Überraschung: Er kam in Gummistiefeln und mit Mistgabel zur Bilanzpressekonferenz. Josef Ackermann geht zurück in die Schweiz und übernimmt den elterlichen Hof.

Die heute vorgelegten Zahlen der Deutschen Bank sind erschütternd. Ackermann gab sich denn auch auf der Bilanzpressekonferenz keine große Mühe mehr. Statt Zwirn und guter Laune trug Josef Gummistiefel und einen blauen Overall.

Zur Bilanz selbst sagte er: „Können Sie ja selbst nachlesen“. Schon nach 2 Minuten drängte Ackermann ans Buf-fet. Dazu ließ er eigens einen Bergkäse von „d´heim“ servieren. Außerdem gab es Most und Brezeln.

Bekannt wurde, dass Vater Ackermann sich weigert den Hof zu übergeben. Der Bub hat damals nur Unsinn im Kopf gehabt und heute auch. Dem vertraue ich unser Familien-Vermögen doch nicht an – wurde Vater-Ackermann im Churer-Boten zitiert.

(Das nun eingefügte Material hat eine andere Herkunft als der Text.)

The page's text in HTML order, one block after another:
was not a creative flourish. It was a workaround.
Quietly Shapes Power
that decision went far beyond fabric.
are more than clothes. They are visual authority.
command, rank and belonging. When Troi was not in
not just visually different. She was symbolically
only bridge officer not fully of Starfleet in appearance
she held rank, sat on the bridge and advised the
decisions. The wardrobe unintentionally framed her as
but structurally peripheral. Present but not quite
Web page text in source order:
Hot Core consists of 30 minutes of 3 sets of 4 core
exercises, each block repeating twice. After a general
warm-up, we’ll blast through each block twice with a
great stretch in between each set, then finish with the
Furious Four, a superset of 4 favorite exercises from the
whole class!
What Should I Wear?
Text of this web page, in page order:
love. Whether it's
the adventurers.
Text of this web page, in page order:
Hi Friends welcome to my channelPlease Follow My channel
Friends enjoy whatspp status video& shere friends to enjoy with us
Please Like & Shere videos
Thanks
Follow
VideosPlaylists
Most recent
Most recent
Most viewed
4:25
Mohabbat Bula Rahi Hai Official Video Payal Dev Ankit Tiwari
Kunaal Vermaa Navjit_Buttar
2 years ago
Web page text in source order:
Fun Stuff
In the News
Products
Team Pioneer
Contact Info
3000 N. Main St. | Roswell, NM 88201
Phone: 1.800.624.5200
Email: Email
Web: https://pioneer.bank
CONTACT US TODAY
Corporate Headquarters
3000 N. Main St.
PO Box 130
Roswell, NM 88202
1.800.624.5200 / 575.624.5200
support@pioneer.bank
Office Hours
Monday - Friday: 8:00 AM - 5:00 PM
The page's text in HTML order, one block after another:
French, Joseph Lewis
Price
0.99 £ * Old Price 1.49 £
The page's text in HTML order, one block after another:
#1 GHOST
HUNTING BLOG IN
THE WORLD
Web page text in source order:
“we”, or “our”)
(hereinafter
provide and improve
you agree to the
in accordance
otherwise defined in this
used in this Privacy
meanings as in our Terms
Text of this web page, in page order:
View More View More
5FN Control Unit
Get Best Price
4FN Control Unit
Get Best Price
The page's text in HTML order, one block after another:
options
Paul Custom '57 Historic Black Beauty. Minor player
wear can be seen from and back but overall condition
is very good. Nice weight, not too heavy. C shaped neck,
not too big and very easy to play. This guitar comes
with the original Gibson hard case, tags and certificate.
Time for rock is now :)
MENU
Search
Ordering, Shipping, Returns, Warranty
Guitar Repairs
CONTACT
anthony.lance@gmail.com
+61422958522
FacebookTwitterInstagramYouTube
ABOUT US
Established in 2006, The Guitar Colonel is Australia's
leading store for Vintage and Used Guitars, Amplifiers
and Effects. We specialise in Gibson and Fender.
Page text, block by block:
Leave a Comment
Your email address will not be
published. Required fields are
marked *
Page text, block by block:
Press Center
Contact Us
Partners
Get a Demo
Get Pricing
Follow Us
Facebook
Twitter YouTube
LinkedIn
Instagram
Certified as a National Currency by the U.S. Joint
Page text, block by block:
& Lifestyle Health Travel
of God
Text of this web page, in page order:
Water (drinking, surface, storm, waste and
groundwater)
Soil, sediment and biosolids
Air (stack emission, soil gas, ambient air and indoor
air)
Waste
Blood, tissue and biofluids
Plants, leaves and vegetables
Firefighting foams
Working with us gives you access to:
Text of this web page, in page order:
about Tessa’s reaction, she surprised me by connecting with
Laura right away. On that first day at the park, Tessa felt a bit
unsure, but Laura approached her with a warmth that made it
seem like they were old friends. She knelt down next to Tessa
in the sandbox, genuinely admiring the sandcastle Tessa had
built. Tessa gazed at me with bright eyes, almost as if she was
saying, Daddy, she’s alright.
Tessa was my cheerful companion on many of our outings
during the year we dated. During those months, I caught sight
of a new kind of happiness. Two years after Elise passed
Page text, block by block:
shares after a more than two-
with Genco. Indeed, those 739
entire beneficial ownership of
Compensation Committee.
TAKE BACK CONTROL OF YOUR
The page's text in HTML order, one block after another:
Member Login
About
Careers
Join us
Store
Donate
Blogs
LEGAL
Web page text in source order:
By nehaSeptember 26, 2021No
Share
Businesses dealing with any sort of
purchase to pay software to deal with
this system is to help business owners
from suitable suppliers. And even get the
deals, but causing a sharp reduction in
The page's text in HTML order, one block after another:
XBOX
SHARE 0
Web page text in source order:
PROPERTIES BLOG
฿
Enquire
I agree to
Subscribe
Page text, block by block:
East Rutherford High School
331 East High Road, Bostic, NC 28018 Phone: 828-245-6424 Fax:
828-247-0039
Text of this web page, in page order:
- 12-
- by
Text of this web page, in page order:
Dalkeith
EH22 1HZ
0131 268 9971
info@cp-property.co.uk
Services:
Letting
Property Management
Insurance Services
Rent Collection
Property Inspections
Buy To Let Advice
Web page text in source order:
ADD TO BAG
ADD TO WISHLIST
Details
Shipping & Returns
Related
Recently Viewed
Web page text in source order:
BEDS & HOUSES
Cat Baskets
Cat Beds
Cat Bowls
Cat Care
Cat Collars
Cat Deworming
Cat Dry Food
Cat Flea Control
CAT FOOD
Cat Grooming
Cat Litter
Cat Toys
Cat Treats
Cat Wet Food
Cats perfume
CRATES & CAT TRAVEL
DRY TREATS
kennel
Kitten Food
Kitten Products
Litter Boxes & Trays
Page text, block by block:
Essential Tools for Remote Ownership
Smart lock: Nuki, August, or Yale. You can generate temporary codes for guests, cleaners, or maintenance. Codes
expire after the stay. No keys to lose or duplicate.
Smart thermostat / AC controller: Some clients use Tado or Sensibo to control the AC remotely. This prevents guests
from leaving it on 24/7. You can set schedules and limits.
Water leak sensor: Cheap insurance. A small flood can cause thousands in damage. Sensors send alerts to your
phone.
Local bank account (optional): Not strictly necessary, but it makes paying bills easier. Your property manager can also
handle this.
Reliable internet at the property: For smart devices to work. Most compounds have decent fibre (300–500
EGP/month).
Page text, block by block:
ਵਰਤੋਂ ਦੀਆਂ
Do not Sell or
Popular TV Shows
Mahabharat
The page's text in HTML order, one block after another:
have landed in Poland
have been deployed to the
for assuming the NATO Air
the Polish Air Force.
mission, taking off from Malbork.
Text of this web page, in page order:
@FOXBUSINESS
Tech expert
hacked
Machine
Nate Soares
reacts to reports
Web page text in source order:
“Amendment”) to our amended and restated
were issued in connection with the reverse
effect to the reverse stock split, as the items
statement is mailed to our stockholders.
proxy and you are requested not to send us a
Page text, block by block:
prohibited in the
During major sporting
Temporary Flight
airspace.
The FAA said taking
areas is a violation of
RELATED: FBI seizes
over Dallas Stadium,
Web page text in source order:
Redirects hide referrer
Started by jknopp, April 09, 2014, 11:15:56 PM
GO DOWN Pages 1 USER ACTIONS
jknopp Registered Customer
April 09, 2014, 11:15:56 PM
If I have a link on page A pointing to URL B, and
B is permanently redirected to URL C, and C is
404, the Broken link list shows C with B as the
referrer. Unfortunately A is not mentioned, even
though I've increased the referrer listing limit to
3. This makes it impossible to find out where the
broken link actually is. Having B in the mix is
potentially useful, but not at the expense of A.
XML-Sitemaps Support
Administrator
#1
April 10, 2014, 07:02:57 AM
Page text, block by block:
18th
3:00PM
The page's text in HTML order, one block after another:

Nach dem zweiten Glas Most hat Ackermann dann ausgepackt: Zum Schluss habe ich die Bilanz selbst nicht mehr verstanden. „Genau genommen haben wir im Vorstand stundenlang über den Papieren gelegen und uns gestritten, was das oder jenes bedeutet. So richtig Ahnung gehabt hat da keiner“.

Alle waren froh, wenn wir dann zum gemeinsamen Mittagessen zum Italiener sind. Da gab es immer was zu lachen und meistens war das Essen auch ganz gut – aber nicht ganz billig. Grappa.